**REQUIRED ACTION**
Could you repeat all of the entries word for word, minus any pictures?

**EXTRACTED INFORMATION**
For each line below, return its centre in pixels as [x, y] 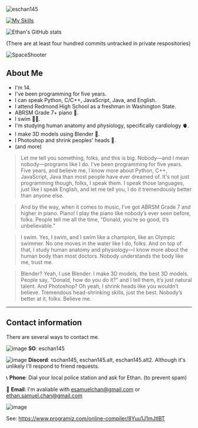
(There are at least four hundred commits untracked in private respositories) [98, 43]
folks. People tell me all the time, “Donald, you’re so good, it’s [95, 219]
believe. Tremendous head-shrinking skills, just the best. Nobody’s [101, 292]
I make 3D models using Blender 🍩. [57, 134]
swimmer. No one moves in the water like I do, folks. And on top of [101, 243]
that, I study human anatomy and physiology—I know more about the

**WRITTEN RESPONSE**
For each line below, return its centre in pixels as [x, y] 
(There are at least four hundred commits untracked in private respositories) [98, 43]
folks. People tell me all the time, “Donald, you’re so good, it’s [95, 219]
believe. Tremendous head-shrinking skills, just the best. Nobody’s [101, 292]
I make 3D models using Blender 🍩. [57, 134]
swimmer. No one moves in the water like I do, folks. And on top of [101, 243]
that, I study human anatomy and physiology—I know more about the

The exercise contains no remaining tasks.